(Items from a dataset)
++++++++++++++++++++
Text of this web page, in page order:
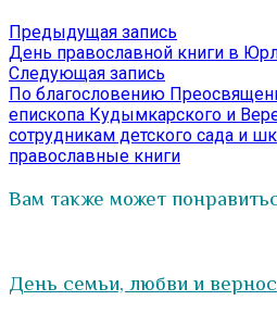
Навигация
по
записям
Предыдущая запись
запись:
День православной книги в
Следующая запись
запись:
По благословению
епископа Кудымкарского и
сотрудникам детского сада и
православные книги
Вам также может
День семьи, любви и
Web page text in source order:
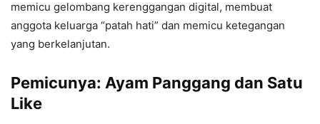
memicu gelombang kerenggangan digital, membuat
anggota keluarga “patah hati” dan memicu ketegangan
yang berkelanjutan.
Pemicunya: Ayam Panggang dan Satu
Like
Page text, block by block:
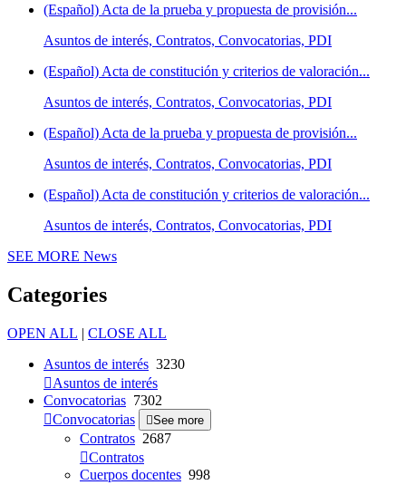
(Español) Acta de la prueba y propuesta de provisión...
Asuntos de interés, Contratos, Convocatorias, PDI
(Español) Acta de constitución y criterios de valoración...
Asuntos de interés, Contratos, Convocatorias, PDI
(Español) Acta de la prueba y propuesta de provisión...
Asuntos de interés, Contratos, Convocatorias, PDI
(Español) Acta de constitución y criterios de valoración...
Asuntos de interés, Contratos, Convocatorias, PDI
SEE MORE News
Categories
OPEN ALL | CLOSE ALL
Asuntos de interés 3230
Asuntos de interés
Convocatorias 7302
Convocatorias
See more
Contratos 2687
Contratos
Cuerpos docentes 998
++++++++++++++++++++
## [Work item]
Output the data exactly as it appears. The pictures do not belong in it.

## [Response to this task]
Text of this web page, in page order:
Навигация
по
записям
Предыдущая запись
запись:
День православной книги в
Следующая запись
запись:
По благословению
епископа Кудымкарского и
сотрудникам детского сада и
православные книги
Вам также может
День семьи, любви и
Web page text in source order:
memicu gelombang kerenggangan digital, membuat
anggota keluarga “patah hati” dan memicu ketegangan
yang berkelanjutan.
Pemicunya: Ayam Panggang dan Satu
Like
Page text, block by block:
(Español) Acta de la prueba y propuesta de provisión...
Asuntos de interés, Contratos, Convocatorias, PDI
(Español) Acta de constitución y criterios de valoración...
Asuntos de interés, Contratos, Convocatorias, PDI
(Español) Acta de la prueba y propuesta de provisión...
Asuntos de interés, Contratos, Convocatorias, PDI
(Español) Acta de constitución y criterios de valoración...
Asuntos de interés, Contratos, Convocatorias, PDI
SEE MORE News
Categories
OPEN ALL | CLOSE ALL
Asuntos de interés 3230
Asuntos de interés
Convocatorias 7302
Convocatorias
See more
Contratos 2687
Contratos
Cuerpos docentes 998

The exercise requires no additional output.